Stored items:
══════════════════════════════

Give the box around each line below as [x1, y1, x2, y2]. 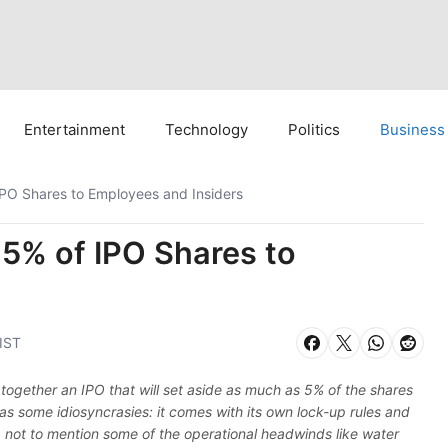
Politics [288, 120, 340, 139]
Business [380, 120, 445, 139]
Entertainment [24, 120, 125, 139]
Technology [165, 120, 248, 139]
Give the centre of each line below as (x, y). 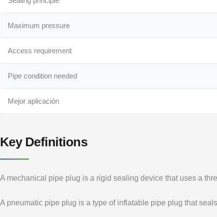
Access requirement (40, 51)
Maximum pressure (39, 26)
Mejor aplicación (34, 101)
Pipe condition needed (43, 76)
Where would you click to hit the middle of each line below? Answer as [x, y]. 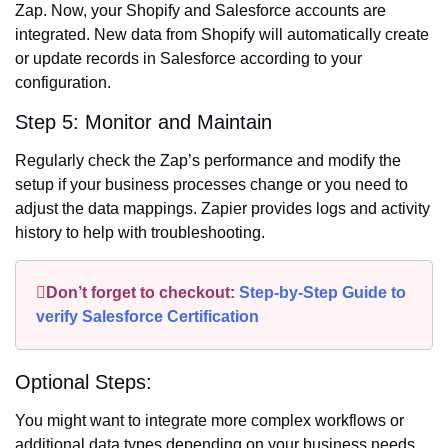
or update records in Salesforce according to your [188, 59]
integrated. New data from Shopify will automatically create [222, 35]
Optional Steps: [83, 382]
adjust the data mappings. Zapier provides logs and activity [222, 209]
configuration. [63, 83]
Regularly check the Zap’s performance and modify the [208, 161]
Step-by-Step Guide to [322, 293]
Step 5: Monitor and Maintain [143, 122]
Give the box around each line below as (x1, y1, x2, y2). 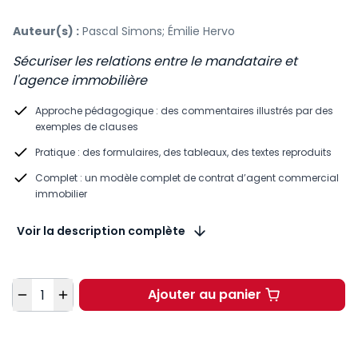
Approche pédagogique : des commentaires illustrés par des (35, 104, 333, 117)
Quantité (12, 278, 67, 296)
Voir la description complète (17, 223, 185, 239)
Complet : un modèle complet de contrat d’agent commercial (35, 171, 339, 185)
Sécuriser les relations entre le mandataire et (13, 52, 297, 70)
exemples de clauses (35, 120, 138, 133)
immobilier (35, 187, 87, 201)
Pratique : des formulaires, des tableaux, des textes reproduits (35, 145, 332, 159)
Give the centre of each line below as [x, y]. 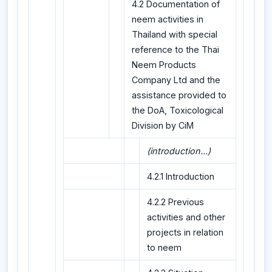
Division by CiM [163, 126]
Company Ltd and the [176, 80]
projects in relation [185, 233]
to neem [164, 248]
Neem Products [164, 65]
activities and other [186, 217]
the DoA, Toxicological [178, 110]
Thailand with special [175, 35]
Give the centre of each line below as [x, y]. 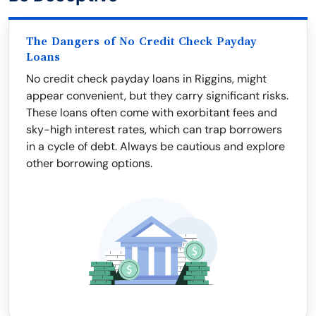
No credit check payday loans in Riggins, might [146, 79]
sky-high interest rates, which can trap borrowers [154, 129]
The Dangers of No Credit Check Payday [141, 42]
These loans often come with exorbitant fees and [152, 113]
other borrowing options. [89, 163]
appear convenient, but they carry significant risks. [157, 96]
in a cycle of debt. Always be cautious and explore [156, 146]
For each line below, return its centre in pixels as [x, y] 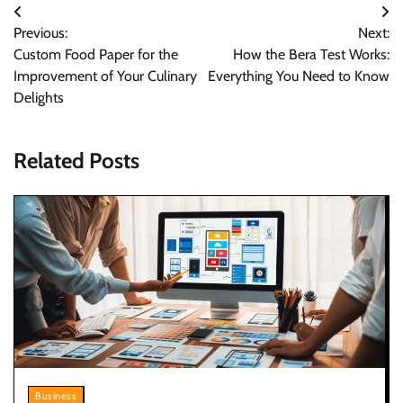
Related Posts [76, 160]
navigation [61, 48]
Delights [39, 97]
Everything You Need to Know [299, 76]
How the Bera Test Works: [311, 54]
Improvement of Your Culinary [105, 76]
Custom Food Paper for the [96, 54]
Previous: [40, 32]
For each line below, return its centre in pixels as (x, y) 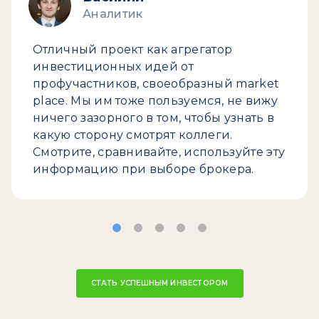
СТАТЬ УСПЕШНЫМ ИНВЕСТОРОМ (159, 283)
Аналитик (113, 14)
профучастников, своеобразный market (156, 84)
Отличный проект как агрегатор (133, 49)
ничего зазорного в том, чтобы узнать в (154, 118)
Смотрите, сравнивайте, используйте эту (159, 152)
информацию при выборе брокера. (143, 169)
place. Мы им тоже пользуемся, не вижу (155, 101)
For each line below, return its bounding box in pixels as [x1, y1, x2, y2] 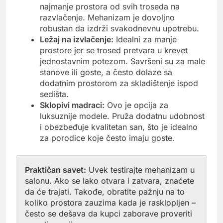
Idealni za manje [113, 34, 177, 44]
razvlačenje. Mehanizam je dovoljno [40, 12, 175, 22]
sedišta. [40, 89, 69, 99]
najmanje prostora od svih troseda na [40, 1, 180, 11]
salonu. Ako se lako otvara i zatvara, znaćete [25, 175, 194, 186]
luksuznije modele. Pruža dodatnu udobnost [40, 111, 205, 121]
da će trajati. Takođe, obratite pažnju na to [25, 186, 185, 197]
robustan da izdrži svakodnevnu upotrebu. [40, 23, 199, 33]
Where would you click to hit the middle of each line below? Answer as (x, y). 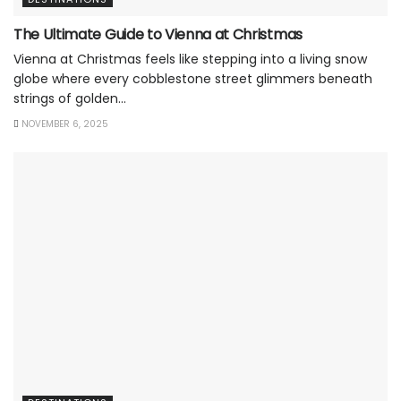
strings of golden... (70, 99)
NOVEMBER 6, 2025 (64, 124)
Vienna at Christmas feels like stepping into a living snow (190, 60)
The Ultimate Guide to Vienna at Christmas (158, 35)
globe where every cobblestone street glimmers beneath (193, 79)
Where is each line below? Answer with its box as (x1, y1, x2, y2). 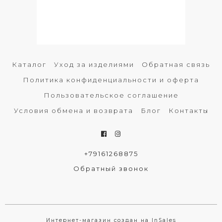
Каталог (12, 60, 47, 68)
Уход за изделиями (54, 60, 134, 68)
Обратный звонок (73, 165, 149, 173)
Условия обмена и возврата (13, 106, 133, 114)
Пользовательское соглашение (43, 91, 179, 99)
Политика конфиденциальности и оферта (23, 75, 199, 84)
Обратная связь (142, 60, 210, 68)
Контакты (168, 106, 209, 114)
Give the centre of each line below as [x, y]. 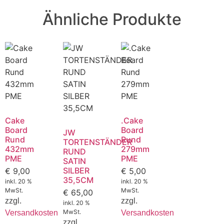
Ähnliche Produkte [112, 19]
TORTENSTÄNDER [97, 142]
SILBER [76, 170]
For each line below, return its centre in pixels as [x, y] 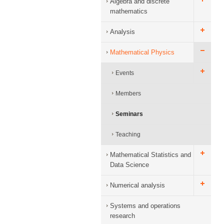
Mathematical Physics [142, 52]
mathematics [129, 11]
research [122, 216]
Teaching [128, 134]
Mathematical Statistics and [150, 155]
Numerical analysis [137, 185]
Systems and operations [145, 206]
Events [125, 73]
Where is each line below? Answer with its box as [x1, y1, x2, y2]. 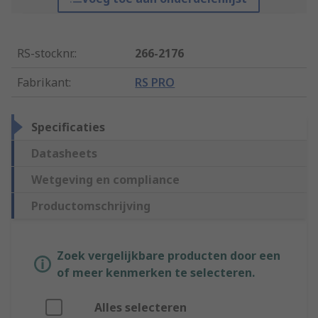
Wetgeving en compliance [31, 172, 180, 188]
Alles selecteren [94, 300, 187, 316]
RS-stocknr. [17, 45, 75, 62]
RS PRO [135, 75, 175, 91]
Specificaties [31, 119, 105, 136]
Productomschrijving [31, 198, 150, 214]
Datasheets [31, 146, 97, 162]
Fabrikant [17, 75, 69, 91]
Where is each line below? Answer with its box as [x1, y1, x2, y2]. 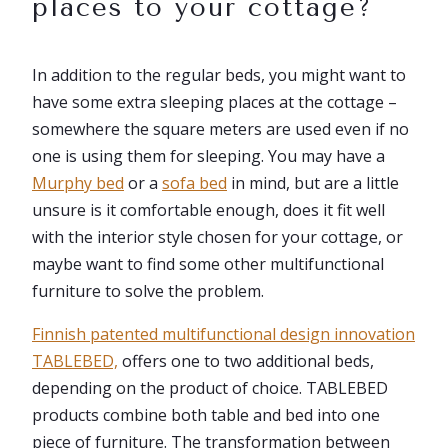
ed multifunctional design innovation [140, 323, 415, 345]
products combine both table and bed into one [32, 404, 380, 426]
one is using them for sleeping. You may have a [32, 145, 385, 167]
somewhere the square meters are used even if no [32, 118, 409, 140]
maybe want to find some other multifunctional [32, 253, 384, 275]
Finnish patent [32, 323, 140, 345]
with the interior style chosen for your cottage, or [32, 226, 403, 248]
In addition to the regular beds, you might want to [32, 64, 406, 86]
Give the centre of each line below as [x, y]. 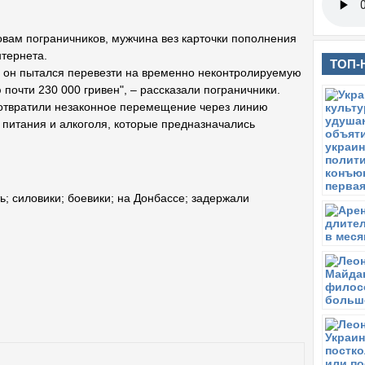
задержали [220, 198]
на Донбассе [151, 198]
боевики [89, 198]
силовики [37, 198]
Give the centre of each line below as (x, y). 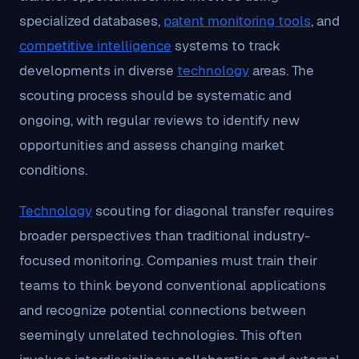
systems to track (226, 46)
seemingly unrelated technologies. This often (161, 335)
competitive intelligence (95, 46)
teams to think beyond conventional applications (173, 285)
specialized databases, (91, 21)
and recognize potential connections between (163, 310)
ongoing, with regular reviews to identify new (159, 120)
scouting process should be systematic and (155, 95)
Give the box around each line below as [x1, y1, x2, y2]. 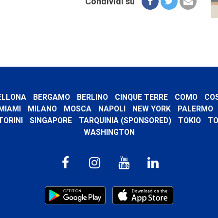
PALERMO [177, 104, 213, 113]
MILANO [27, 104, 57, 113]
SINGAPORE [30, 115, 72, 125]
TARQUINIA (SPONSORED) [79, 115, 171, 125]
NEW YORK [132, 104, 171, 113]
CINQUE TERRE [114, 92, 168, 102]
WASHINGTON [83, 127, 135, 137]
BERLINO [76, 92, 108, 102]
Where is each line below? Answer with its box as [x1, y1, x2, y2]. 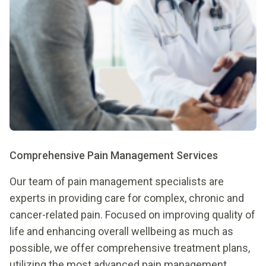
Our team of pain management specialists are [9, 175, 224, 188]
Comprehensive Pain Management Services [9, 149, 218, 162]
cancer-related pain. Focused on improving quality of [9, 208, 255, 221]
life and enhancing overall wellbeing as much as [9, 225, 233, 238]
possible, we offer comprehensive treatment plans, [9, 242, 250, 255]
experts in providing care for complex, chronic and [9, 192, 244, 205]
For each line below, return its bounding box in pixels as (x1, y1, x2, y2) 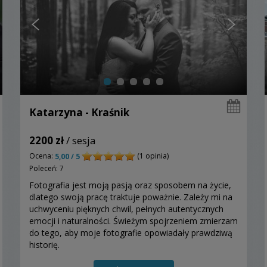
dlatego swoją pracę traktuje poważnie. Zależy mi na (29, 191, 232, 203)
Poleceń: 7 (29, 163, 64, 173)
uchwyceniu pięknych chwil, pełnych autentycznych (29, 203, 223, 215)
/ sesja (64, 133, 96, 147)
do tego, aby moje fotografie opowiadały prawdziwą (29, 226, 232, 238)
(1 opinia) (135, 150, 169, 161)
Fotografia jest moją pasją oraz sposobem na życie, (29, 179, 231, 191)
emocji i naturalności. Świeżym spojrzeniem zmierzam (29, 215, 238, 226)
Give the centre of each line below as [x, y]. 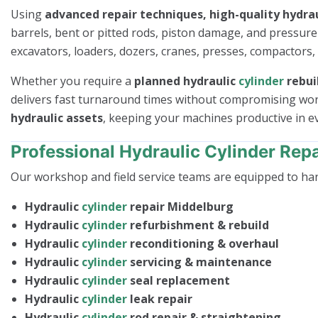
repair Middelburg [180, 206]
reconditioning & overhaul [203, 243]
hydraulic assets [57, 117]
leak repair [160, 298]
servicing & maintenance [199, 262]
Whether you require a [72, 81]
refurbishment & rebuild [198, 225]
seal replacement [179, 280]
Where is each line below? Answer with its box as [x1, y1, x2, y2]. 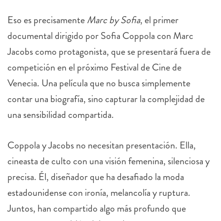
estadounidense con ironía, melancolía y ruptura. [7, 185, 190, 200]
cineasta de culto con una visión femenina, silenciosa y [7, 153, 210, 168]
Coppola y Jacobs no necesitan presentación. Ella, [7, 138, 196, 152]
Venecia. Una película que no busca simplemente [7, 75, 190, 90]
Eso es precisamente [7, 12, 87, 27]
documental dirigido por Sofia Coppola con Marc [7, 28, 193, 43]
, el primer [140, 12, 179, 27]
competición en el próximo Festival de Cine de [7, 60, 182, 74]

══════════════════════════════

Find "other" in the data above. Report each line where it appears.

activities and other [186, 217]
other borrowing options. [89, 163]
maybe want to find some other multifunctional [32, 253, 384, 275]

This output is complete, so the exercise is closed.